▶ [DESCRIPTION OF THE TASK] Transcribe all the entries that follow, leaving nothing out.

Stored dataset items
......

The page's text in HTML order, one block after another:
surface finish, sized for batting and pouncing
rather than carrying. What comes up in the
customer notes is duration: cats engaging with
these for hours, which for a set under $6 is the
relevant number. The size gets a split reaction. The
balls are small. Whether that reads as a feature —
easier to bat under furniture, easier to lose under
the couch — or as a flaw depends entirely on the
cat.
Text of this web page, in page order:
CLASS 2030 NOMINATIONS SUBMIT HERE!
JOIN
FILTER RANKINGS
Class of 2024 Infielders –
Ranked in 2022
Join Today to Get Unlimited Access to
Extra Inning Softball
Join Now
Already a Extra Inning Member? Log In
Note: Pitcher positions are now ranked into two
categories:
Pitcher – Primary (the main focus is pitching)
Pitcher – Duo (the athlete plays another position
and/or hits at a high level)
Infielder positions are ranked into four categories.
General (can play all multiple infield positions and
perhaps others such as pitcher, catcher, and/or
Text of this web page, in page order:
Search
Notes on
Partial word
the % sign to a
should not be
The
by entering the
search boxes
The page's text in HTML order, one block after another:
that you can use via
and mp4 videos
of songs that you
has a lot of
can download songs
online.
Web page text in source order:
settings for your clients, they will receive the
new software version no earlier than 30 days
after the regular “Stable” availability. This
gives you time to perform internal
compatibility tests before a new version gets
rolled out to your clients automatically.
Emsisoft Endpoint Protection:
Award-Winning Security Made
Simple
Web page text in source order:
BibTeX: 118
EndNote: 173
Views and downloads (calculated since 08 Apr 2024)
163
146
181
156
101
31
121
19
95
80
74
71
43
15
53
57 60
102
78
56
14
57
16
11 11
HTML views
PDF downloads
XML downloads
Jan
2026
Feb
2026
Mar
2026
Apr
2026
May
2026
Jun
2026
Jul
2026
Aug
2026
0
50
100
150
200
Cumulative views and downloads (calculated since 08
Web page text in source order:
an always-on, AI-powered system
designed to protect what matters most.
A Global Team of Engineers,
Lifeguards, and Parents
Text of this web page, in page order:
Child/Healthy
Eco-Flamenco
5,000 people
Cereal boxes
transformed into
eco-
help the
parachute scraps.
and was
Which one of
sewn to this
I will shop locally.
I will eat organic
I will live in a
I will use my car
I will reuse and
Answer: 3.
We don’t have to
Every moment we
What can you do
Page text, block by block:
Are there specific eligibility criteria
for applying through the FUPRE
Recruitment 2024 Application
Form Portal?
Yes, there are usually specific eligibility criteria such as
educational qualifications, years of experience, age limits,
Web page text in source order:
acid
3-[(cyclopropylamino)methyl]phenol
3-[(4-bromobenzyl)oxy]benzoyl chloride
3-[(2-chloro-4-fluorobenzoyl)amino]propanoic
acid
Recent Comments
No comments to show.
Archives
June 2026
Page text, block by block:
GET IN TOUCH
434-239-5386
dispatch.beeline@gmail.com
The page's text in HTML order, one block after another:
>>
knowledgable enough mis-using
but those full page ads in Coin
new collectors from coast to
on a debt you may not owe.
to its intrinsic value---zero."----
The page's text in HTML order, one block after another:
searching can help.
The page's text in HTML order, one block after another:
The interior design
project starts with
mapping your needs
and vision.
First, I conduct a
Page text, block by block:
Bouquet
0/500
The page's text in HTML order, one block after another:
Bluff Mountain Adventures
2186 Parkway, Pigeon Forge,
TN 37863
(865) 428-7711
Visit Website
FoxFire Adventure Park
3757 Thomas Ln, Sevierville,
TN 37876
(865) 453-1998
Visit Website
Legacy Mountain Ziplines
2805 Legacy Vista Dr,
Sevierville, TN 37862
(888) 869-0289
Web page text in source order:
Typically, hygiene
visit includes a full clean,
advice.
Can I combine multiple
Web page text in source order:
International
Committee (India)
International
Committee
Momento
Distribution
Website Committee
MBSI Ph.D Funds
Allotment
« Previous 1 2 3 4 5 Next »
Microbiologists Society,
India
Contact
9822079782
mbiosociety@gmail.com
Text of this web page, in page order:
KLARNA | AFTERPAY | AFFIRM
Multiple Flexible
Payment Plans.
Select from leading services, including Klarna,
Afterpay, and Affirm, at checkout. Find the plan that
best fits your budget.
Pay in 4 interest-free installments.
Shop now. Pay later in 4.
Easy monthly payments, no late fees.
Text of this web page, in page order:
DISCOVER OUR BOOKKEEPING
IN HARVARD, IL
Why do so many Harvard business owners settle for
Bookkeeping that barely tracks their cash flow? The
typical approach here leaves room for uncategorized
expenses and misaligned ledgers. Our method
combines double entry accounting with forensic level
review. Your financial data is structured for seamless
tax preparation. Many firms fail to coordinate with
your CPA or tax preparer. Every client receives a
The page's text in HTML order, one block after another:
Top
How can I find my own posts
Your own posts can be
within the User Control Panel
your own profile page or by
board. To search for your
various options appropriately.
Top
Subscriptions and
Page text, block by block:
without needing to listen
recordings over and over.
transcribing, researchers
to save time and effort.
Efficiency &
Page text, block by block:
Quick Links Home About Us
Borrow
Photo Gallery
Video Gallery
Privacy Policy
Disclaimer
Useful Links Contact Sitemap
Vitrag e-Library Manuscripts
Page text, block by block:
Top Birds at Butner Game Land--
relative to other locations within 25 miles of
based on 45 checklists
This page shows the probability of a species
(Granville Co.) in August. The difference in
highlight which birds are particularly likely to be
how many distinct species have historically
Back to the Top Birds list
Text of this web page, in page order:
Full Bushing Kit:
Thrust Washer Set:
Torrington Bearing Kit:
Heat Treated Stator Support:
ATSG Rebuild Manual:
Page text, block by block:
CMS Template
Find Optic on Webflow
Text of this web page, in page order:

......

▶ [OUTPUT]
The page's text in HTML order, one block after another:
surface finish, sized for batting and pouncing
rather than carrying. What comes up in the
customer notes is duration: cats engaging with
these for hours, which for a set under $6 is the
relevant number. The size gets a split reaction. The
balls are small. Whether that reads as a feature —
easier to bat under furniture, easier to lose under
the couch — or as a flaw depends entirely on the
cat.
Text of this web page, in page order:
CLASS 2030 NOMINATIONS SUBMIT HERE!
JOIN
FILTER RANKINGS
Class of 2024 Infielders –
Ranked in 2022
Join Today to Get Unlimited Access to
Extra Inning Softball
Join Now
Already a Extra Inning Member? Log In
Note: Pitcher positions are now ranked into two
categories:
Pitcher – Primary (the main focus is pitching)
Pitcher – Duo (the athlete plays another position
and/or hits at a high level)
Infielder positions are ranked into four categories.
General (can play all multiple infield positions and
perhaps others such as pitcher, catcher, and/or
Text of this web page, in page order:
Search
Notes on
Partial word
the % sign to a
should not be
The
by entering the
search boxes
The page's text in HTML order, one block after another:
that you can use via
and mp4 videos
of songs that you
has a lot of
can download songs
online.
Web page text in source order:
settings for your clients, they will receive the
new software version no earlier than 30 days
after the regular “Stable” availability. This
gives you time to perform internal
compatibility tests before a new version gets
rolled out to your clients automatically.
Emsisoft Endpoint Protection:
Award-Winning Security Made
Simple
Web page text in source order:
BibTeX: 118
EndNote: 173
Views and downloads (calculated since 08 Apr 2024)
163
146
181
156
101
31
121
19
95
80
74
71
43
15
53
57 60
102
78
56
14
57
16
11 11
HTML views
PDF downloads
XML downloads
Jan
2026
Feb
2026
Mar
2026
Apr
2026
May
2026
Jun
2026
Jul
2026
Aug
2026
0
50
100
150
200
Cumulative views and downloads (calculated since 08
Web page text in source order:
an always-on, AI-powered system
designed to protect what matters most.
A Global Team of Engineers,
Lifeguards, and Parents
Text of this web page, in page order:
Child/Healthy
Eco-Flamenco
5,000 people
Cereal boxes
transformed into
eco-
help the
parachute scraps.
and was
Which one of
sewn to this
I will shop locally.
I will eat organic
I will live in a
I will use my car
I will reuse and
Answer: 3.
We don’t have to
Every moment we
What can you do
Page text, block by block:
Are there specific eligibility criteria
for applying through the FUPRE
Recruitment 2024 Application
Form Portal?
Yes, there are usually specific eligibility criteria such as
educational qualifications, years of experience, age limits,
Web page text in source order:
acid
3-[(cyclopropylamino)methyl]phenol
3-[(4-bromobenzyl)oxy]benzoyl chloride
3-[(2-chloro-4-fluorobenzoyl)amino]propanoic
acid
Recent Comments
No comments to show.
Archives
June 2026
Page text, block by block:
GET IN TOUCH
434-239-5386
dispatch.beeline@gmail.com
The page's text in HTML order, one block after another:
>>
knowledgable enough mis-using
but those full page ads in Coin
new collectors from coast to
on a debt you may not owe.
to its intrinsic value---zero."----
The page's text in HTML order, one block after another:
searching can help.
The page's text in HTML order, one block after another:
The interior design
project starts with
mapping your needs
and vision.
First, I conduct a
Page text, block by block:
Bouquet
0/500
The page's text in HTML order, one block after another:
Bluff Mountain Adventures
2186 Parkway, Pigeon Forge,
TN 37863
(865) 428-7711
Visit Website
FoxFire Adventure Park
3757 Thomas Ln, Sevierville,
TN 37876
(865) 453-1998
Visit Website
Legacy Mountain Ziplines
2805 Legacy Vista Dr,
Sevierville, TN 37862
(888) 869-0289
Web page text in source order:
Typically, hygiene
visit includes a full clean,
advice.
Can I combine multiple
Web page text in source order:
International
Committee (India)
International
Committee
Momento
Distribution
Website Committee
MBSI Ph.D Funds
Allotment
« Previous 1 2 3 4 5 Next »
Microbiologists Society,
India
Contact
9822079782
mbiosociety@gmail.com
Text of this web page, in page order:
KLARNA | AFTERPAY | AFFIRM
Multiple Flexible
Payment Plans.
Select from leading services, including Klarna,
Afterpay, and Affirm, at checkout. Find the plan that
best fits your budget.
Pay in 4 interest-free installments.
Shop now. Pay later in 4.
Easy monthly payments, no late fees.
Text of this web page, in page order:
DISCOVER OUR BOOKKEEPING
IN HARVARD, IL
Why do so many Harvard business owners settle for
Bookkeeping that barely tracks their cash flow? The
typical approach here leaves room for uncategorized
expenses and misaligned ledgers. Our method
combines double entry accounting with forensic level
review. Your financial data is structured for seamless
tax preparation. Many firms fail to coordinate with
your CPA or tax preparer. Every client receives a
The page's text in HTML order, one block after another:
Top
How can I find my own posts
Your own posts can be
within the User Control Panel
your own profile page or by
board. To search for your
various options appropriately.
Top
Subscriptions and
Page text, block by block:
without needing to listen
recordings over and over.
transcribing, researchers
to save time and effort.
Efficiency &
Page text, block by block:
Quick Links Home About Us
Borrow
Photo Gallery
Video Gallery
Privacy Policy
Disclaimer
Useful Links Contact Sitemap
Vitrag e-Library Manuscripts
Page text, block by block:
Top Birds at Butner Game Land--
relative to other locations within 25 miles of
based on 45 checklists
This page shows the probability of a species
(Granville Co.) in August. The difference in
highlight which birds are particularly likely to be
how many distinct species have historically
Back to the Top Birds list
Text of this web page, in page order:
Full Bushing Kit:
Thrust Washer Set:
Torrington Bearing Kit:
Heat Treated Stator Support:
ATSG Rebuild Manual:
Page text, block by block:
CMS Template
Find Optic on Webflow
Text of this web page, in page order:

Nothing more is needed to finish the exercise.